» What you will do
Locate the line that contains "A superplume event". Print it and every subsequent line through the final line of the records, exactly and only those.

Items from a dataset
□ □ □ □ □

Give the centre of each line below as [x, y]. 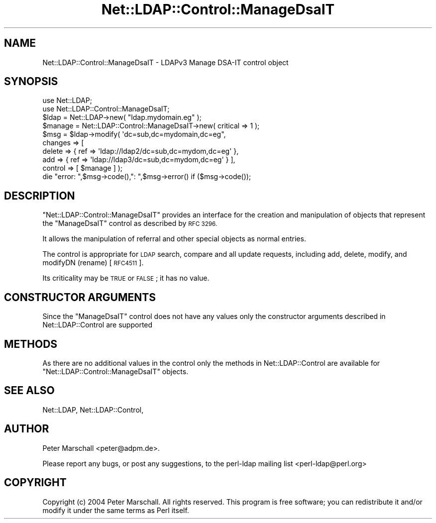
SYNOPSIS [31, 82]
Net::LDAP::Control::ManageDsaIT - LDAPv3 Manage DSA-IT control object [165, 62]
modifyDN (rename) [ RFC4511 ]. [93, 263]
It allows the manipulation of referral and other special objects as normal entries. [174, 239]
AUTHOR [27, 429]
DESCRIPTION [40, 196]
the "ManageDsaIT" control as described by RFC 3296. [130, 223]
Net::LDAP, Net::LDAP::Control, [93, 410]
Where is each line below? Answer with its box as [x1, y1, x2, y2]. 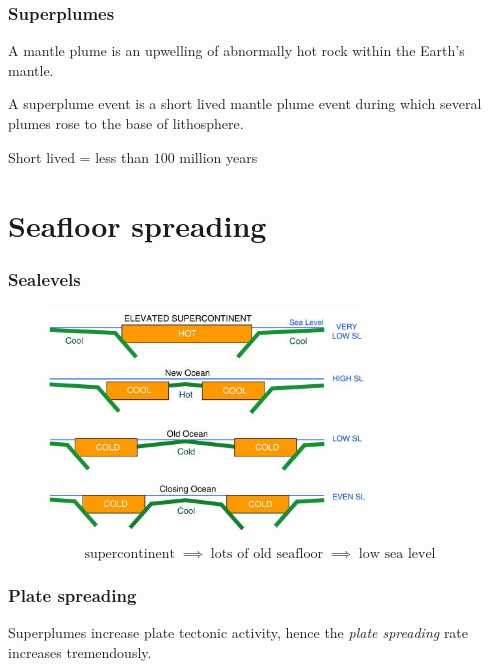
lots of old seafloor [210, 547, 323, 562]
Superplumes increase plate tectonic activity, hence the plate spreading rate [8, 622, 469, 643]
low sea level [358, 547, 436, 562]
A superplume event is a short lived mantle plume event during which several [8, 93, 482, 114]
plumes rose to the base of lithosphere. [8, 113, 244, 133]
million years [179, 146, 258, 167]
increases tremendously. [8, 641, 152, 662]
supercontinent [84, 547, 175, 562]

□ □ □ □ □

» Result for this task
A superplume event is a short lived mantle plume event during which several [8, 93, 482, 114]
plumes rose to the base of lithosphere. [8, 113, 244, 133]
million years [179, 146, 258, 167]
increases tremendously. [8, 641, 152, 662]
supercontinent [84, 547, 175, 562]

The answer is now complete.